(来源:网易科技)
1.65万亿美元,用100美元纸币首尾相连,可以绕地球赤道约64圈。这个数字,是如今美国五大数据中心的发债总额。而如今,这些负债,似乎离奇地“消失”了。
它们藏到哪里去了呢?国际清算银行给这种做法起了个名字:Shadow Borrowing(影子借贷)。如今,被称为hyperscaler的大型云巨头们,正在用这样的手法,藏起天价债务数字,目的是让自己有一张更干净的资产负债表。
这篇文章我们就来聊聊,AI数据中心背后的债务账。
我们仔细翻阅了大型数据中心的各类申报文件,找出了至少五种不同的藏债手法。巨头们究竟是怎么让这些债务“消失”的?谁是这场金融游戏的幕后操盘手和话事人?以及,AI时代的次贷危机是否在萌芽呢?
本文为视频改写,欢迎大家收看以下视频
如今我们说的五大hyperscaler(超大规模云服务商)数据中心,背后的亚马逊、微软、谷歌、Meta以及甲骨文,可以说是全世界最能印钱的机器们。科技巨头们的现金多到不知道往哪儿放,于是它们做了一件事:一遍遍回购自己的股票。
但现在,奇怪的事情出现了。
我们把2021年以来五家巨头的季度回购额都排出来,会看到一条完整的下滑曲线:四年前的2021年四季度,五家巨头一个季度合计回购了480亿美元,是历史峰值;到去年最后一个季度,只剩129亿;再到今年一季度,又砍掉了近三分之二,只有46亿。四年多的时间,少了九成。
如今还在回购的,只剩微软一家,谷歌从今年一季度起完全停止回购,Meta连续三个季度零回购,Oracle上一个财年全年只回购了不到1亿美元,而亚马逊则从2022年年中之后就再没买过。
你可能觉得,回购本来就是可多可少的事。但对这几家公司来说,这其实是一个信号:以前它们把赚的钱还给股东,现在这笔钱要留下来盖楼了。
那问题就来了,这五家公司账上躺着几千亿现金,怎么会缺到需要动股东的钱?我们先看两条线。
图中的蓝线,是这五家hyperscaler财报上的经营现金流,也就是它们“赚到的钱”。橙色这条线,
是它们每年的资本开支,其中很大一部分花销增速,是盖数据中心花的钱。
AI研究机构Epoch AI在今年6月的一篇报告里做了一次推演,把这五家的经营现金流和资本开支,各自按2023年以来的趋势往后延:经营现金流每年增长约23%,而资本开支每年增长约70%,那么这两条线会在今年三季度交叉。
也就是说,在2027年前,如果科技巨头还是按现有的速度花钱,它们将在明年“集体返贫”,回到亏损时代。所以这些公司面临的问题,是钱来的不够快。

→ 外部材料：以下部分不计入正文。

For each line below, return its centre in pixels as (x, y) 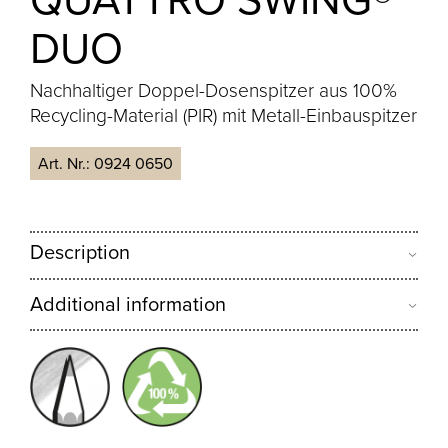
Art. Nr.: (66, 164)
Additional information (128, 303)
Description (80, 252)
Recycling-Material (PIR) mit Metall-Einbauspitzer (224, 116)
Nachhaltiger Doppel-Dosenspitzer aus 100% (214, 91)
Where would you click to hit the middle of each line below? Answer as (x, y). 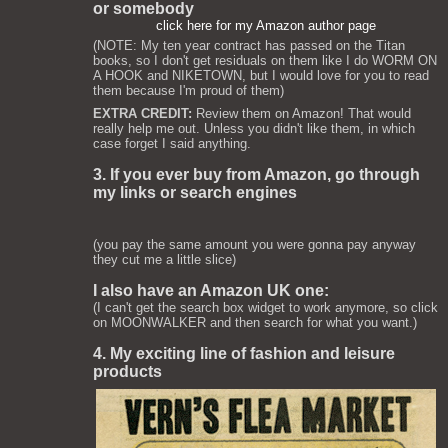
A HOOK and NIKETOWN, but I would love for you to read (261, 75)
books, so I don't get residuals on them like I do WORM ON (265, 60)
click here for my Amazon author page (265, 25)
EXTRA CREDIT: (142, 113)
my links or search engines (195, 192)
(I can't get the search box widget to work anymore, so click (265, 307)
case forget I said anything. (172, 143)
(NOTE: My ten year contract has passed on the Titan (249, 45)
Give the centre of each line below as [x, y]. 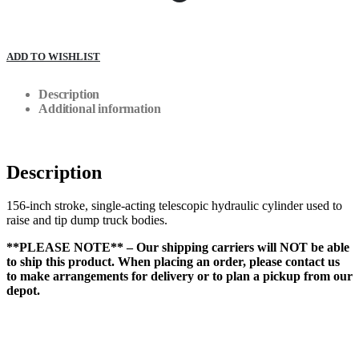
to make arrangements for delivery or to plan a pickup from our [179, 276]
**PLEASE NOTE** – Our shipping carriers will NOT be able [178, 248]
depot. [23, 291]
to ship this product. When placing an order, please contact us [173, 262]
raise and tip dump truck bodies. [87, 220]
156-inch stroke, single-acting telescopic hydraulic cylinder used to [174, 206]
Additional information [100, 108]
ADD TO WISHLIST [53, 56]
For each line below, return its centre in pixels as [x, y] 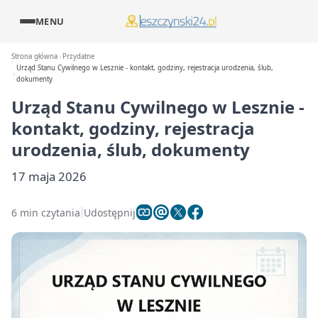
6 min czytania [46, 212]
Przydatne [79, 56]
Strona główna [34, 56]
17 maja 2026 [49, 176]
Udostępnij [110, 212]
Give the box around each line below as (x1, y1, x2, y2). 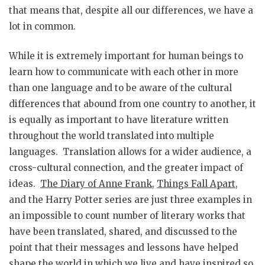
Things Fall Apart (157, 177, 235, 189)
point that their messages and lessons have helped (9, 241, 238, 253)
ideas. (9, 177, 40, 189)
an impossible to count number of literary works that (9, 209, 245, 221)
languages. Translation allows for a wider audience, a (9, 146, 251, 157)
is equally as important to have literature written (9, 114, 228, 125)
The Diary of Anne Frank (40, 177, 152, 189)
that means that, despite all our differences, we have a (9, 5, 253, 17)
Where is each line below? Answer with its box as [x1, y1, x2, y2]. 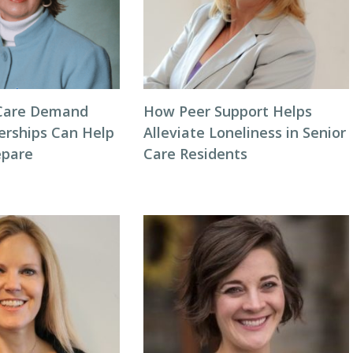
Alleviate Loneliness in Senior [143, 123, 346, 142]
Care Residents [143, 144, 247, 163]
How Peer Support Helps [143, 102, 312, 121]
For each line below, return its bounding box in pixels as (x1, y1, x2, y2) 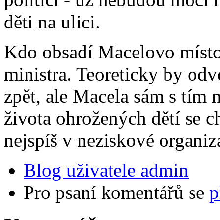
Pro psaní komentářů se (24, 182, 209, 203)
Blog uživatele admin (24, 160, 189, 181)
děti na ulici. (4, 11, 100, 33)
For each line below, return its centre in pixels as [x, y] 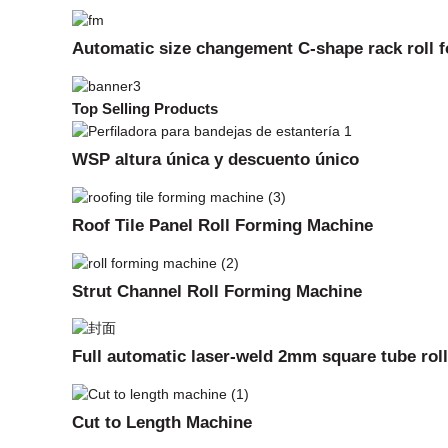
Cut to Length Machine [162, 422]
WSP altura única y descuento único [215, 158]
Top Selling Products [145, 109]
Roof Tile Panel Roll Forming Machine [222, 224]
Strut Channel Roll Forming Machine [217, 290]
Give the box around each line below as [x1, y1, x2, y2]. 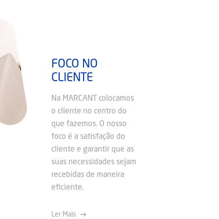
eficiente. [51, 184, 84, 192]
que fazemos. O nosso [51, 120, 127, 128]
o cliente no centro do [51, 108, 127, 115]
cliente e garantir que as [51, 146, 134, 153]
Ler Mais [51, 211, 76, 218]
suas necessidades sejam [51, 158, 136, 166]
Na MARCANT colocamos [51, 95, 134, 103]
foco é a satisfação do [51, 133, 125, 141]
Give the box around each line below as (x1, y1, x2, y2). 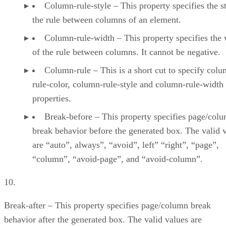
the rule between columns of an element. (32, 14, 181, 25)
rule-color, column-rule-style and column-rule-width (32, 79, 223, 89)
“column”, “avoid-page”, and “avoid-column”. (32, 153, 203, 164)
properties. (32, 93, 71, 103)
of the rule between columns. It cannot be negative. (32, 46, 220, 57)
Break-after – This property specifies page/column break (4, 200, 211, 210)
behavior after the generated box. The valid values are (4, 214, 202, 224)
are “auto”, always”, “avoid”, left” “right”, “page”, (32, 139, 219, 150)
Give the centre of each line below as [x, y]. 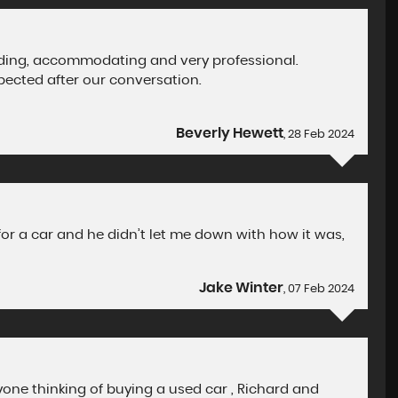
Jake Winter [242, 288]
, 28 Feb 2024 [319, 135]
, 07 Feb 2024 [319, 289]
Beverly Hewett [230, 133]
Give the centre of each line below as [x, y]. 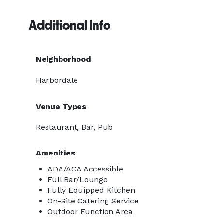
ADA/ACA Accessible [85, 169]
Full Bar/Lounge [77, 179]
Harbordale [57, 80]
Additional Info [70, 25]
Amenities [55, 153]
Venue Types [61, 106]
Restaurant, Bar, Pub [74, 127]
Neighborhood [63, 59]
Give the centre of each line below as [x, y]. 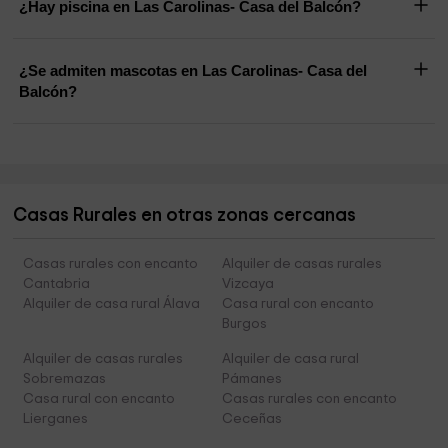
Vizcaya [247, 284]
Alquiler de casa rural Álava [112, 304]
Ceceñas [251, 419]
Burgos [244, 324]
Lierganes [56, 419]
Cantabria [57, 284]
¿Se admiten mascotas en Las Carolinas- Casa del [193, 71]
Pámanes [251, 379]
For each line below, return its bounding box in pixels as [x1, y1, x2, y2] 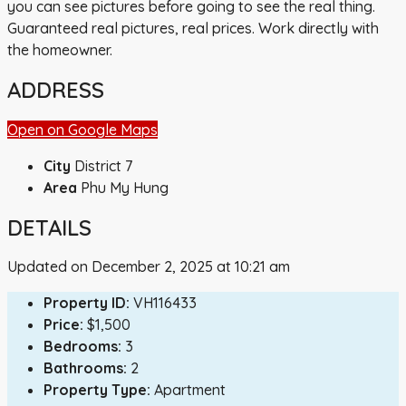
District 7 [74, 156, 132, 175]
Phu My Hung [81, 178, 169, 197]
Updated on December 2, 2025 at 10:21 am [7, 257, 290, 276]
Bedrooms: [43, 337, 121, 356]
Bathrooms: [43, 359, 127, 378]
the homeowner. [7, 40, 112, 59]
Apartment [154, 381, 226, 400]
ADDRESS [7, 75, 104, 103]
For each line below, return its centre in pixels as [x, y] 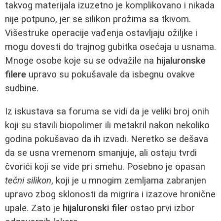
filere [16, 75]
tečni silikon [28, 181]
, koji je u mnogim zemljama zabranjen [129, 181]
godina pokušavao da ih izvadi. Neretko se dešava [107, 139]
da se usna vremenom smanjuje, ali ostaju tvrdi [101, 153]
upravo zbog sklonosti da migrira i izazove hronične [110, 195]
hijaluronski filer [95, 208]
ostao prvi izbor [161, 208]
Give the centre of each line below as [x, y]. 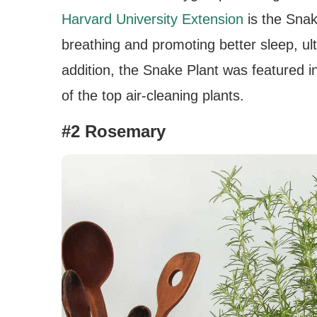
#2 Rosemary [114, 131]
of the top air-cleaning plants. [153, 95]
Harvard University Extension [152, 19]
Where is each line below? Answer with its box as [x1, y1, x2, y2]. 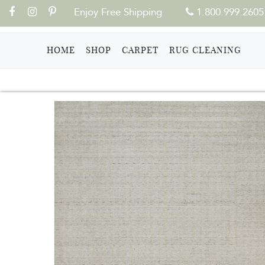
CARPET [122, 44, 159, 56]
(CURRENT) [75, 44, 125, 56]
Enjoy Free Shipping [74, 6, 162, 18]
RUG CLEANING [169, 44, 241, 56]
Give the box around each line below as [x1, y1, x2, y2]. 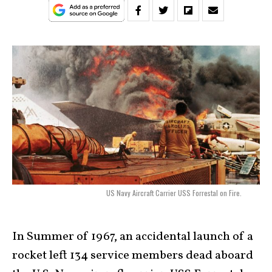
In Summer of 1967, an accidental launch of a [12, 228, 253, 245]
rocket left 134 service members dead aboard [12, 247, 253, 264]
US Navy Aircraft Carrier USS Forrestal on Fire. [106, 188, 242, 199]
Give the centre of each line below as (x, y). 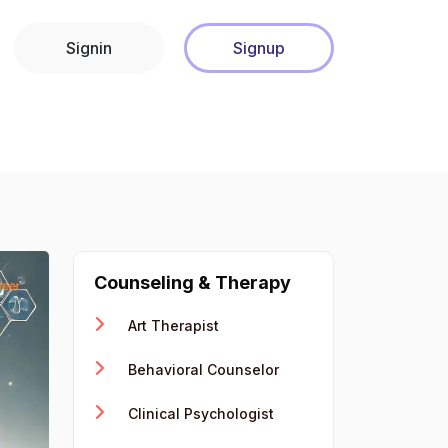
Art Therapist (171, 325)
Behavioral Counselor (201, 369)
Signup (259, 47)
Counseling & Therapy (192, 282)
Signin (89, 47)
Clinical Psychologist (199, 413)
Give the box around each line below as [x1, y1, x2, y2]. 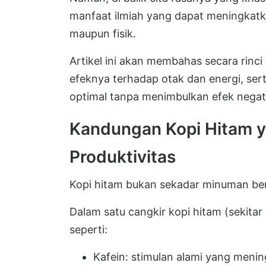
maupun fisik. [69, 27, 136, 40]
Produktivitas [69, 146, 176, 167]
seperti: [69, 223, 107, 236]
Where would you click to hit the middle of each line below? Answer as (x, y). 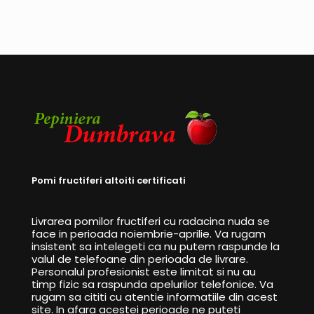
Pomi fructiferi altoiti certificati (109, 181)
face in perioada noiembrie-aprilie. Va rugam (149, 234)
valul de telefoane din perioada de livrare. (140, 259)
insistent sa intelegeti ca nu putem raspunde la (156, 247)
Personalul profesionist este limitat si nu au (144, 272)
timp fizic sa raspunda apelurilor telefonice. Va (152, 285)
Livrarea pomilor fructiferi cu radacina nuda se (151, 221)
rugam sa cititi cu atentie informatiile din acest (155, 297)
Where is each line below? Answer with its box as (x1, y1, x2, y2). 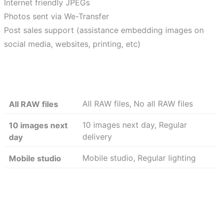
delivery (82, 132, 112, 142)
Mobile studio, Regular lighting (82, 153, 196, 163)
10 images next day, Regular (82, 120, 187, 130)
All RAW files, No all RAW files (82, 99, 193, 109)
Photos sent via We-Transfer (4, 11, 109, 21)
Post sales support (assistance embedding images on (4, 25, 204, 35)
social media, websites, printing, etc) (4, 39, 141, 49)
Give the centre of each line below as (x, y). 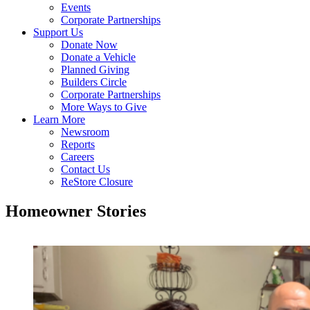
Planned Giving (95, 70)
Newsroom (85, 132)
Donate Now (89, 45)
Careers (77, 157)
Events (76, 7)
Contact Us (85, 169)
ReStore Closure (97, 182)
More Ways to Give (104, 107)
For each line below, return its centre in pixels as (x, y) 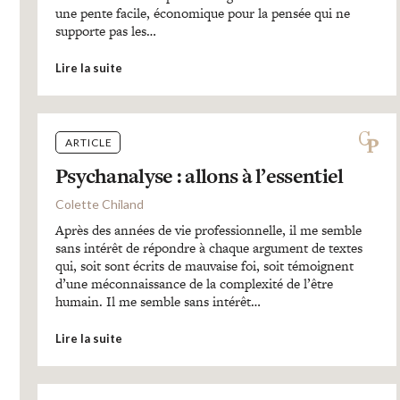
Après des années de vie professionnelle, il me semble (208, 230)
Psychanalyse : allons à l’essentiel (199, 176)
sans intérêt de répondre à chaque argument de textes (208, 248)
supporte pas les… (105, 31)
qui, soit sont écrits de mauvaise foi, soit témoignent (204, 266)
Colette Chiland (99, 204)
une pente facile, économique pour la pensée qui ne (202, 13)
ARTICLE (88, 142)
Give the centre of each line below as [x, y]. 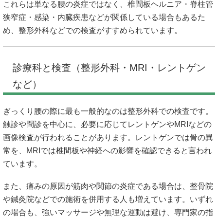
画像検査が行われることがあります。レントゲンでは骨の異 [108, 138]
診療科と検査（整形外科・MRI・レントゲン [109, 68]
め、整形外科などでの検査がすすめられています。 [92, 30]
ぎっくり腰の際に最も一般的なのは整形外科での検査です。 [108, 111]
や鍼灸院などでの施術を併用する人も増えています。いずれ [108, 200]
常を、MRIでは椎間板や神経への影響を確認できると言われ [107, 151]
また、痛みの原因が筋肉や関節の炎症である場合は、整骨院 [108, 186]
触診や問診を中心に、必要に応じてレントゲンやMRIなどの [107, 125]
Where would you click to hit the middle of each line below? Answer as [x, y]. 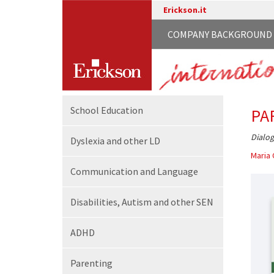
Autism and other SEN [168, 202]
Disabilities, [96, 202]
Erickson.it [185, 10]
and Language [169, 171]
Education [122, 110]
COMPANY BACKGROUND [220, 34]
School [86, 110]
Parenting [91, 263]
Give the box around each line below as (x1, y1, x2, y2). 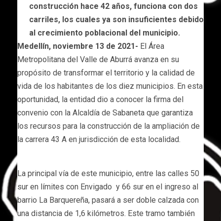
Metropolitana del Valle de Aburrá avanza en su (17, 54, 179, 64)
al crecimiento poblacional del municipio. (29, 28, 180, 37)
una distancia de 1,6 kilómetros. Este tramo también (17, 208, 195, 218)
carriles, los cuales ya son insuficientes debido (29, 14, 204, 24)
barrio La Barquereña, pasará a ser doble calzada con (17, 195, 199, 205)
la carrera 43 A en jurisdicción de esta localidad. (17, 134, 181, 144)
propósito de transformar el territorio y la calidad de (17, 68, 195, 77)
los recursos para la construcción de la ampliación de (17, 121, 200, 131)
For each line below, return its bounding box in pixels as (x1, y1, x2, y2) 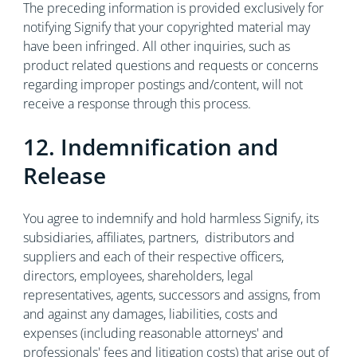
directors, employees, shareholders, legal (22, 267, 253, 284)
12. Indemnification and (22, 131, 278, 162)
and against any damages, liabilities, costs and (22, 305, 278, 323)
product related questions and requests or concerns (22, 57, 318, 74)
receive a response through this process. (22, 95, 251, 112)
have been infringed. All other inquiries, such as (22, 37, 290, 55)
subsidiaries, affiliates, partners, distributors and (22, 229, 295, 246)
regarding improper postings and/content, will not (22, 76, 303, 93)
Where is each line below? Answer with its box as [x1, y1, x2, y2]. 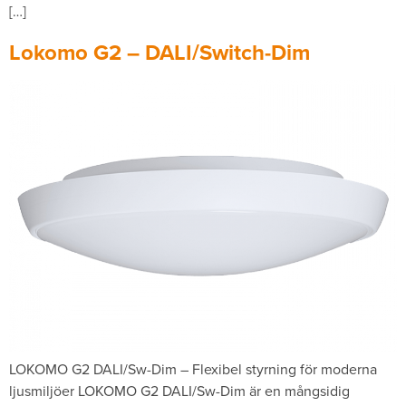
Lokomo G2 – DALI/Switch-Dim [9, 36, 310, 69]
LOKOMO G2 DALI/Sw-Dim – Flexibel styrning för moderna [9, 359, 377, 379]
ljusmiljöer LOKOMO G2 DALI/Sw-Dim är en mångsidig [9, 381, 350, 401]
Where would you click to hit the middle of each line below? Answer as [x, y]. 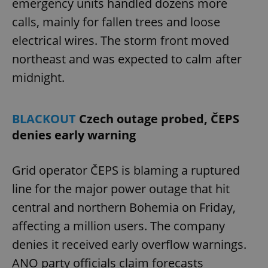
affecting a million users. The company [118, 226]
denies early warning [74, 135]
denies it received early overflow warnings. [129, 244]
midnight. [38, 77]
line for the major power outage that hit [121, 188]
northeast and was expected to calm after [127, 59]
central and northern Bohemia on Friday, [124, 207]
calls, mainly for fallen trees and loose [116, 22]
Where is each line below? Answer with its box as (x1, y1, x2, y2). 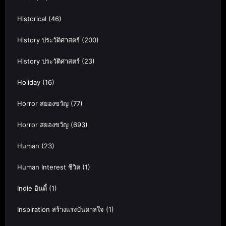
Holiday (17, 78, 40, 86)
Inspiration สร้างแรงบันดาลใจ (17, 205, 104, 213)
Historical (17, 14, 46, 23)
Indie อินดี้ (17, 184, 47, 192)
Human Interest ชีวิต (17, 162, 80, 171)
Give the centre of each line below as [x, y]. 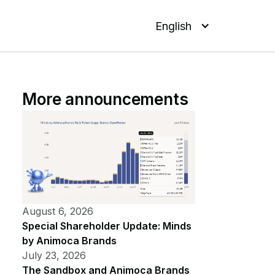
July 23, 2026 [54, 256]
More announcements [105, 99]
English [173, 26]
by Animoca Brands [70, 241]
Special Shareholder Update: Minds [107, 226]
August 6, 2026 [58, 211]
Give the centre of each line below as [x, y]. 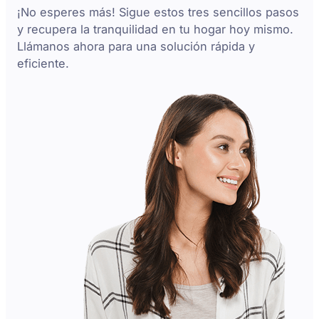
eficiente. [43, 64]
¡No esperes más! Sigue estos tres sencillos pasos [158, 12]
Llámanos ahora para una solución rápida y [136, 47]
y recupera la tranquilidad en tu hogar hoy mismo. [156, 30]
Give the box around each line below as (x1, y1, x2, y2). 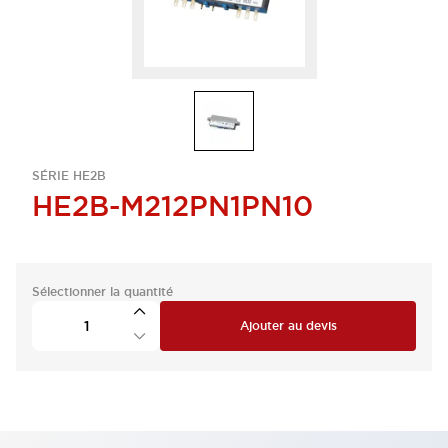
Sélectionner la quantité (32, 284, 173, 300)
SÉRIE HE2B (32, 168, 106, 184)
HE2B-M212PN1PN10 (32, 188, 313, 224)
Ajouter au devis (239, 318, 337, 334)
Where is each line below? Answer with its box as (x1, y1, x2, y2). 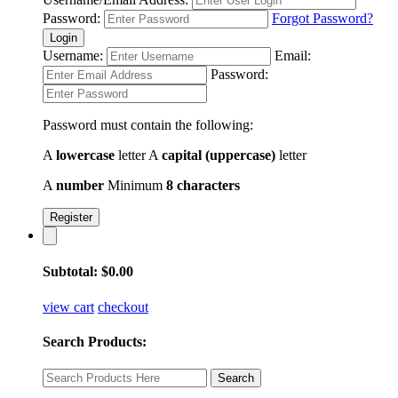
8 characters (166, 178, 240, 193)
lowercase (56, 147, 115, 163)
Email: (275, 48, 311, 63)
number (56, 178, 104, 193)
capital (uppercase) (162, 147, 275, 163)
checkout (98, 298, 148, 314)
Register (50, 211, 92, 224)
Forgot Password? (272, 11, 373, 26)
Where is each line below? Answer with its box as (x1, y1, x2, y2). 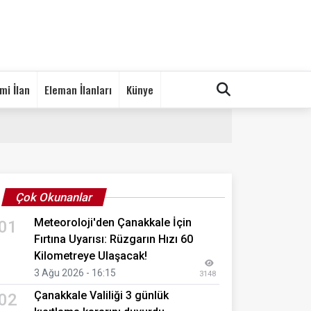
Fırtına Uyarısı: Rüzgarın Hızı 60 (34, 232, 193, 246)
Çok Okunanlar (14, 190, 94, 204)
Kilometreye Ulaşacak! (34, 249, 147, 262)
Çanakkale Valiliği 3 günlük (34, 288, 169, 302)
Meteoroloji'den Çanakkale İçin (34, 215, 192, 229)
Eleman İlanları (44, 81, 112, 98)
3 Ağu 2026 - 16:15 (34, 267, 116, 278)
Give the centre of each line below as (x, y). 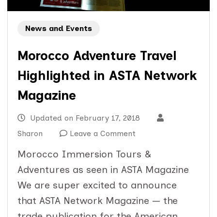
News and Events (59, 29)
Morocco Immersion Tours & (84, 154)
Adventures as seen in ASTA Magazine (103, 170)
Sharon (30, 134)
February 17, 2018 (108, 118)
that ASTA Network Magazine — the (98, 201)
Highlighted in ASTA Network (107, 76)
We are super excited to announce (97, 185)
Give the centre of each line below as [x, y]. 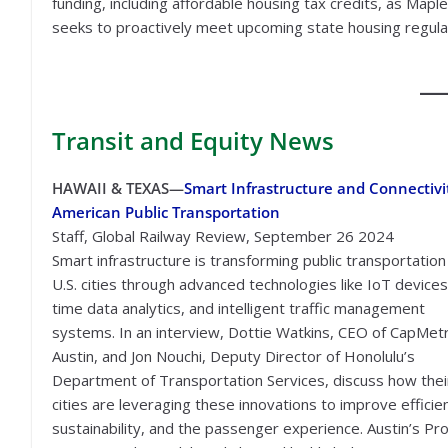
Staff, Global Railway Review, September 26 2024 [223, 236]
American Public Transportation [166, 212]
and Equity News [237, 140]
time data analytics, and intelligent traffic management [238, 308]
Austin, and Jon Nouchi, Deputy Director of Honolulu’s [233, 356]
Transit [96, 140]
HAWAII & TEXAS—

根据摩根士丹利测算,2028年前全球数据中心资本开支约2.9万亿美元,其中约1.4万亿可由超大规模厂商的现金流覆盖,而剩下的大概1.5万亿,就要靠纯外部资本了。
于是,五家hyperscaler开始了疯狂发债的节奏。2020到2024年,这五家公司平均每年发债约280亿美元。但到了2025年,这个数字涨到了1083亿美元。截至今年8月初,巨头们已经发了2000多亿美元,是过去年均的六倍。
不过五家里有一个例外是微软,2024年到现在,它一笔公开债券都没发过,总债务反而还降了。这件事很反常,中间的蹊跷我们后文再说。
那问题来了:借来这么多钱,到底拿去干嘛了?你可能会觉得,当然是买显卡、盖机房。但我们把这五家公司两年半里发的招股书全部翻了一遍,在资金用途这部分,想找到“数据中心”和“人工智能”这两个词,结果是:一次都没有出现过。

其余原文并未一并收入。